Lotniskowce typu INDEPENDENCE


Wojciech Holicki


 

 

 

 

Dziewiątka lekkich

 

 

– lotniskowce typu INDEPENDENCE

 

 

(część  I)

 

 

 

Gdy Stany Zjednoczone znalazły się w stanie wojny z Japonią, w stoczniach amerykańskich budowano 5 dużych lotniskowców typu Essex, a 6 kolejnych było już zamówionych. W tym czasie zakładano – co w praktyce okazało się sporą przesadą – że w przypadku okrętu tej wielkości od położenia stępki do zakończenia prac upłyną co najmniej 2 lata. Choć więc wcześniej dowództwo US Navy odrzucało taką możliwość, po Pearl Harbor zgodziło się z prezydentem Rooseveltem, który od jakiegoś czasu uważał, że drogą do szybszego wzmocnienia floty jest przebudowanie grupy krążowników lekkich typu Cleveland.

 

 

W 1934 r., po położeniu stępek pod dwie jednostki typu Yorktown, Amerykanom pozostało, zgodnie z postanowieniami Traktatu Waszyngtońskiego, jeszcze 15 ze 135 000 ts „lotniskowcowego” tonażu standardowego. Wasp (CV 7), którego budowę rozpoczęto w kwietniu 1936, miał równie liczną grupę lotniczą jak dużo więksi poprzednicy. To musiało „kosztować” – okręt był od nich wolniejszy, niemal pozbawiony opancerzenia i brakowało mu systemu ochrony przeciwtorpedowej. Stanowił więc odstraszający przykład, co jednak nie sprawiło, że zupełnie przestano myśleć o mniejszych jednostkach.

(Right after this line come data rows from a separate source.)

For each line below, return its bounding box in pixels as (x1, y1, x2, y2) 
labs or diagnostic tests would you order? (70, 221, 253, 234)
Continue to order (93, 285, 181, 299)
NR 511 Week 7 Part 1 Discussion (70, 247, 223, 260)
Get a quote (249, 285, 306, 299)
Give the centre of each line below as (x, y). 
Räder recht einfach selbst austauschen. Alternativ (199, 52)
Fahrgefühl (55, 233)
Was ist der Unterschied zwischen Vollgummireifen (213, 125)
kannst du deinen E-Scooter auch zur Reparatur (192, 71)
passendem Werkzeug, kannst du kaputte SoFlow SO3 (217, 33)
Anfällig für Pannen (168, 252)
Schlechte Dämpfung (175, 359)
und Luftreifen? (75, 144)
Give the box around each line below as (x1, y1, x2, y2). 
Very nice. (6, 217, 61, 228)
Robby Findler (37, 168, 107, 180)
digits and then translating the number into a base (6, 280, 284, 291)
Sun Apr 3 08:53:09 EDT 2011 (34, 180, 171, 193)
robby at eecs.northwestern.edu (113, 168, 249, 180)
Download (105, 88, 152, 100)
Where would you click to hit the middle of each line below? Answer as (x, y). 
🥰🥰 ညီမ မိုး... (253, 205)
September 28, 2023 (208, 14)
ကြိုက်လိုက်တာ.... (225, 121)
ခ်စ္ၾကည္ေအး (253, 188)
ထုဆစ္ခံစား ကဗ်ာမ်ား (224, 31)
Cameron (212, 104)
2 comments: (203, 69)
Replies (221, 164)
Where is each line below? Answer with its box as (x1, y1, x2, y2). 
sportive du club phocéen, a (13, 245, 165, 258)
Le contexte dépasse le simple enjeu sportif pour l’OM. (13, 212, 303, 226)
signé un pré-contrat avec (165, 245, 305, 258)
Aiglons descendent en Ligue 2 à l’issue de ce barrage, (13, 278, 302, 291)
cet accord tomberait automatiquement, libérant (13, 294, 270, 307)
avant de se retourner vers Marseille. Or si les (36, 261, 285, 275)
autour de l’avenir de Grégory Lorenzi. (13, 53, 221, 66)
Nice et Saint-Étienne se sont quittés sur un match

W 1938 r., 2 lata po podpisaniu drugiego traktatu londyńskiego, który ustanowił tylko limity jednostkowe (w przypadku lotniskowców było to 23 000 ts), Kongres zgodził się na sfinansowanie budowy kolejnych, o łącznym tonażu 40 000 ts. W listopadzie kadm. Robert L. Ghormley z Działu Planowania Wojennego (War Plans Division) napisał memorandum z tezą o przydatności jednostek przeznaczonych do „kontrolowania mórz”, tj. zwalczania żeglugi przeciwnika oraz ochrony własnej przed rajderami i okrętami podwodnymi. Ponieważ w przypadku przeczesywania rozległych akwenów liczyła się bardziej szerokość „tyraliery”, chodziło mu o okręty o wyporności 10 000 ts (oznaczało to – jego zdaniem – wystarczającą stabilność pokładu lotniczego przy stosunkowo sporej fali), zdolne do samodzielnych działań (wysoka odporność na uszkodzenia, zwłaszcza zanurzonej części kadłuba, i silne uzbrojenie artyleryjskie), z grupą 18-24 maszyn rozpoznawczo-bombowych. Taki „lotniskowiec zwiadowczy” (scouting carrier), uzbrojony w 8 armat uniwersalnych (!) kal. 152 mm L/47 (para okrętów przewyższałaby więc siłą ognia krążownik lekki o identycznej wyporności), w razie operowania z siłami głównymi floty wchodziłby w skład wysuniętych grup prowadzących rozpoznanie. Tu liczyłyby się takie czynniki jak mniejsze znaczenie strat w samolotach, dużo krótszy czas wysyłania ich w powietrze (m.in. dzięki dwóm katapultom) i przyjmowania na pokład oraz siła uzbrojenia lufowego.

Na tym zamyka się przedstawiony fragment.